On learning InnoDB: A journey to the core

I’ve been using InnoDB for about a decade now, and up to now have understood it well enough to make it do what I wanted, most of the time. However in order to achieve some goals related to efficiency, I’ve found it necessary to take my understanding to the next level. Unfortunately, the InnoDB documentation was pretty lacking in clear explanations of InnoDB’s internal data structures. Reading the code turned out to be the only way to find the information I needed.

However I quickly found that the structures and their usage (and especially their inter-relationships) are way too complex to keep in your head just based on reading the code. Additionally it’s only really possible to hope you’ve understood the structure correctly just based on reading (and for me, there were a lot of misunderstandings along the way).

An approach I’ve long taken to understanding something that is complex and poorly documented is the following three steps:

  1. Read the existing documentation and the existing code, until a basic understanding is reached. Often there are serious misunderstandings or incorrect factorization at this step.
  2. Write my own implementation, even a very basic and broken one, preferably in a completely different language (which avoids the tendency to cut and paste anything). Revise my understanding based on what works and what doesn’t.
  3. Create new documentation and diagrams based on my new understanding. Refactor my implementation as necessary (the act of reviewing everything in order to document it often reveals incorrect factorizations). Correct documentation based on new understanding from refactoring code. Repeat until correct.

Implementing InnoDB’s on-disk data structures

I started the innodb_ruby project to implement InnoDB’s on-disk data structures in Ruby. I chose Ruby because it’s very flexible, extremely fast for prototyping, and it’s my current favorite language. Any language would do, however, and performance is not really an issue (although we don’t want it to be too atrociously slow as that will make testing iteratively annoying).

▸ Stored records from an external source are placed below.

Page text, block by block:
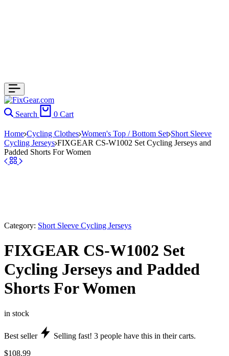
Search 0 Cart
Home Cycling Clothes Women's Top / Bottom Set Short Sleeve
Cycling Jerseys FIXGEAR CS-W1002 Set Cycling Jerseys and
Padded Shorts For Women
Category: Short Sleeve Cycling Jerseys
FIXGEAR CS-W1002 Set
Cycling Jerseys and Padded
Shorts For Women
in stock
Best seller Selling fast! 3 people have this in their carts.
$108.99
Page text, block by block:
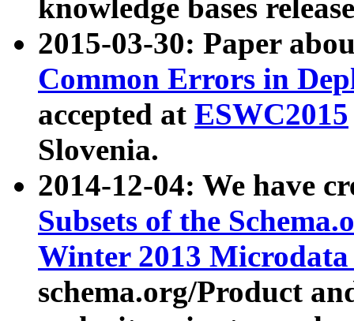
knowledge bases
2015-03-30: Paper
Common Errors in
accepted at ESWC2015
Slovenia.
2014-12-04: We have
Subsets of the
Winter 2013
schema.org/Product
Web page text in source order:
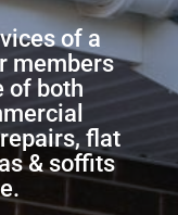
of a
members
of both
flat
& soffits
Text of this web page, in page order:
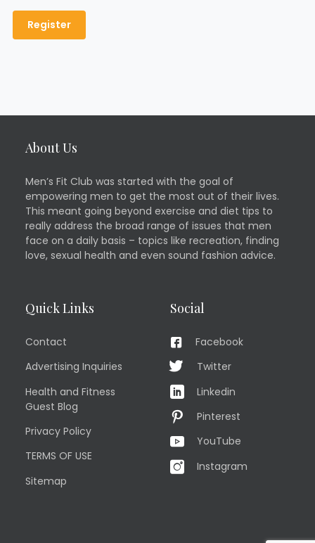
About Us
Men’s Fit Club was started with the goal of
empowering men to get the most out of their lives.
This meant going beyond exercise and diet tips to
really address the broad range of issues that men
face on a daily basis – topics like recreation, finding
love, sexual health and even sound fashion advice.
Quick Links
Contact
Advertising Inquiries
Health and Fitness
Guest Blog
Privacy Policy
TERMS OF USE
Sitemap
Social
Facebook
Twitter
Linkedin
Pinterest
YouTube
Instagram

Once starting the project, I had very basic parsing of the FIL header (common to all page types in InnoDB) on 16KiB pages working within minutes. After a couple more hours I had implemented the INDEX page header and could answer very basic questions like how many records were in each index page—an immediately useful result.

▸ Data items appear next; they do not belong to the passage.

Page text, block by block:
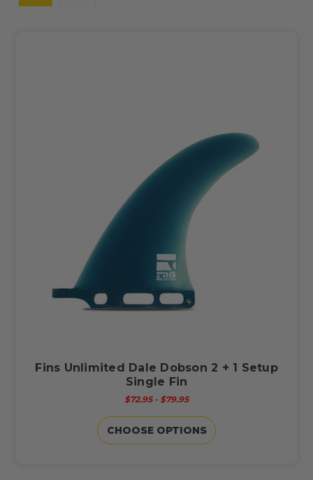
Fins Unlimited Dale Dobson 2 + 1 Setup
Single Fin
$72.95 - $79.95
CHOOSE OPTIONS
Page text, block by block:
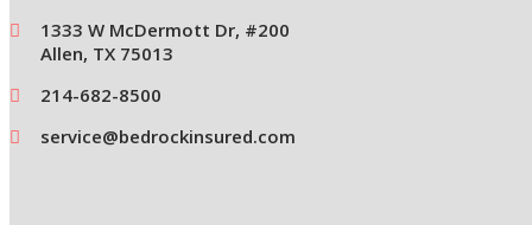
1333 W McDermott Dr, #200
Allen, TX 75013
214-682-8500
service@bedrockinsured.com
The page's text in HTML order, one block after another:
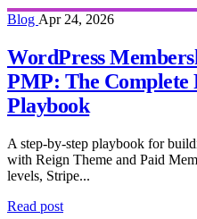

I went ahead and implemented each of the other critical data structures that I needed one at a time and in the order I needed each of them to be able to go deeper into each level of understanding InnoDB’s storage. Davi also jumped in and wrote some of the hairy bits such as dealing with variable-width field types in records.

We now have a basically working read-only implementation of InnoDB’s major data structures.

Documenting InnoDB’s on-disk data structures

Once enough of InnoDB’s secrets had been uncovered that I felt I could start making diagrams without them being completely wrong, I set out to build clear and approachable diagrams for all major InnoDB on-disk data structures. I started the innodb_diagrams project, and I chose to build them in OmniGraffle.

At this point most of the on-disk storage format for tablespace files (ibdataX and *.ibd files) is documented for Barracuda format tables (with COMPACT records). Much still remains to build corresponding documents for Antelope format (with REDUNDANT records) and for InnoDB-compressed tables. The log file format also remains.

Making use of the code and diagrams

Now that we have working code that is useful for interactive demos, and diagrams which will make great supporting material, I intend to write a few posts about some of the more interesting and undocumented structures. Keep an eye out!